Creeping signalgrass


Creeping signalgrass: Urochloa humidicola



Stoloniferous, culms ascending, or decumbent; 40–100 cm long; without nodal roots, or rooting from lower nodes. Ligule a fringe of hairs. Leaf-blades linear, or lanceolate; 4–20 cm long; 3–10 mm wide.

Inflorescence composed of 2-3 racemes, borne along a central axis; unilateral; 2–7 cm long. Central inflorescence axis 2–13 cm long. Rachis wingless, or narrowly winged; angular. Spikelet packing adaxial; regular; 2 -rowed.



Africa (native), Australia, Central and South America and Florida (introduced).


Creeping signalgrass, also commonly referred to as koronivia grass, is a warm season perennial grass native to Africa. Four accessions of creeping signalgrass were introduced into the USA from Swaziland and South Africa between 1964 and 1971. In Florida, the grass was tested for its forage value at several locations as recently as 1998.    
In 2014, creeping signalgrass was observed reaching high densities in disturbed areas near Fort Pierce and Ona, Florida, and encroaching on natural areas. It has also been observed in the Corkscrew Regional Ecosystem Watershed. These observations suggest that creeping signalgrass may have the potential to become invasive in Florida. The purpose of this weed alert is to inform land managers about the presence of creeping signalgrass, and to ask for assistance in locating new infestations.

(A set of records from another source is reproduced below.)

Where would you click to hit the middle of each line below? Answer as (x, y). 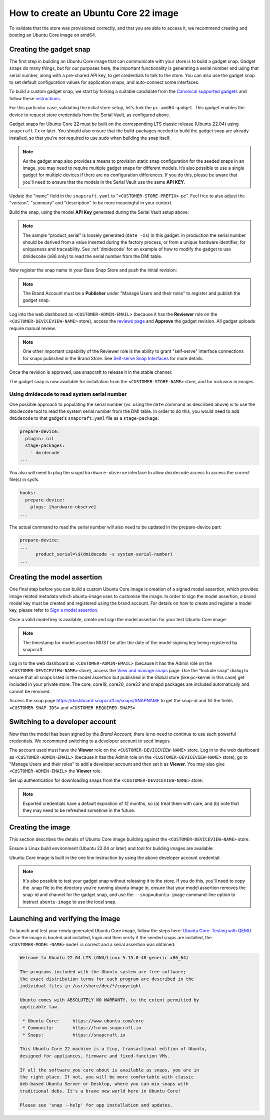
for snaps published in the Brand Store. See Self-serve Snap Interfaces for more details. (113, 358)
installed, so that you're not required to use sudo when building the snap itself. (90, 138)
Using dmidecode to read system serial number (68, 394)
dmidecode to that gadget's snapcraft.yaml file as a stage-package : (84, 418)
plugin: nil (40, 439)
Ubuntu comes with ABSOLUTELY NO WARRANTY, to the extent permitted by (109, 1000)
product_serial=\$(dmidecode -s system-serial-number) (104, 554)
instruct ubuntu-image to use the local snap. (70, 902)
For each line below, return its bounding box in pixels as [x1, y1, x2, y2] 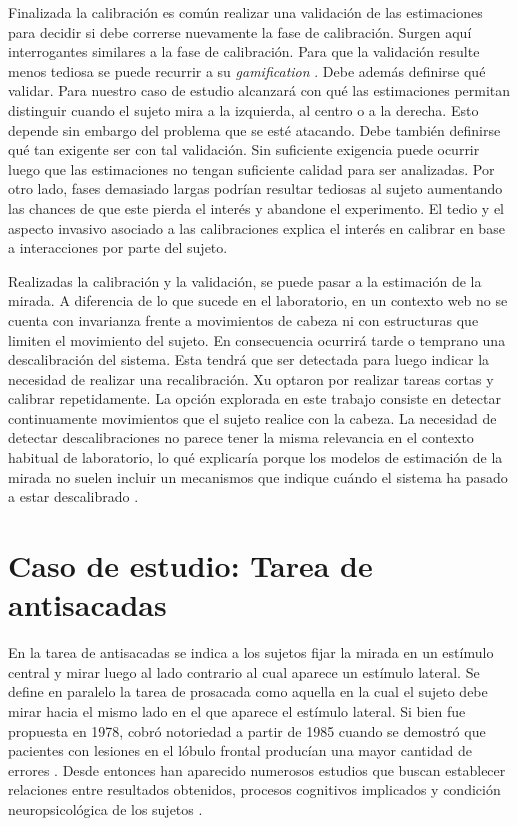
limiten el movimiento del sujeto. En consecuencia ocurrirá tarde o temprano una [8, 329, 506, 350]
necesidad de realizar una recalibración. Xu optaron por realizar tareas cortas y [8, 368, 494, 389]
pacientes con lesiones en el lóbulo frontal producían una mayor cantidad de [8, 740, 472, 761]
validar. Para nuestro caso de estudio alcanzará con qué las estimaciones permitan [8, 80, 511, 101]
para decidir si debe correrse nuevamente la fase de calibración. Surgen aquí [8, 21, 472, 42]
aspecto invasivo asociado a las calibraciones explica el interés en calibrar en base [8, 217, 505, 238]
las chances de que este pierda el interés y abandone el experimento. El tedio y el [8, 197, 505, 218]
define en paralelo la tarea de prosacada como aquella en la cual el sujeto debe [8, 681, 488, 702]
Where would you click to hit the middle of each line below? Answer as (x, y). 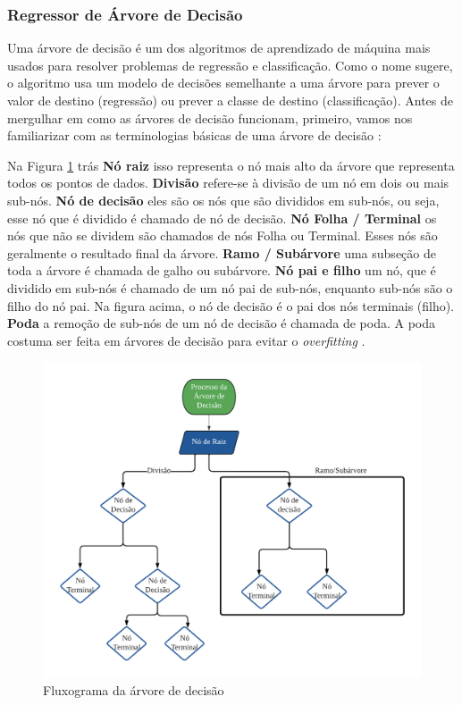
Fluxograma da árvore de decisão (134, 690)
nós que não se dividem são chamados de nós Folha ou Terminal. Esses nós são (223, 235)
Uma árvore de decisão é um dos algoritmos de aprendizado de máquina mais (219, 48)
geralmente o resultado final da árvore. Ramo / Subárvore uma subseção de (222, 252)
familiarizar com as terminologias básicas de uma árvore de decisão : (194, 135)
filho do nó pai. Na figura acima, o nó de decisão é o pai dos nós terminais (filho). (231, 305)
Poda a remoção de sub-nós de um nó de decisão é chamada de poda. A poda (221, 323)
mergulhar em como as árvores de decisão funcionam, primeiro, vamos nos (210, 117)
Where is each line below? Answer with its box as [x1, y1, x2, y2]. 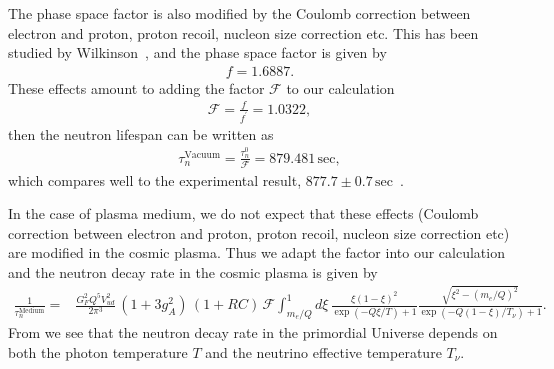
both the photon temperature [8, 341, 188, 362]
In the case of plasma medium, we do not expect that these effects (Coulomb [8, 203, 479, 224]
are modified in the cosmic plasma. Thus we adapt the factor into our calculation [8, 242, 505, 263]
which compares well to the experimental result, [8, 169, 302, 190]
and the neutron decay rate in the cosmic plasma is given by [8, 261, 378, 282]
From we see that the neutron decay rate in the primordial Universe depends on [8, 322, 498, 343]
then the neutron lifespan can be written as [8, 123, 274, 144]
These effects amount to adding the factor [8, 77, 265, 98]

Creeping signalgrass grows vigorously from May to October, and flowers continuously during this period. In the cooler months, growth slows and it is reportedly sensitive to freezes. It tends to grow in nearly monospecific patches, with a thick layer of thatch accumulating under the grass. Studies in Brazil demonstrated its ability to displace native species, and it is also considered invasive in Australia. The UF/IFAS Assessment of Non-native Plants in Florida’s Natural Areas has rated creeping signalgrass as having a high risk for becoming invasive in Florida.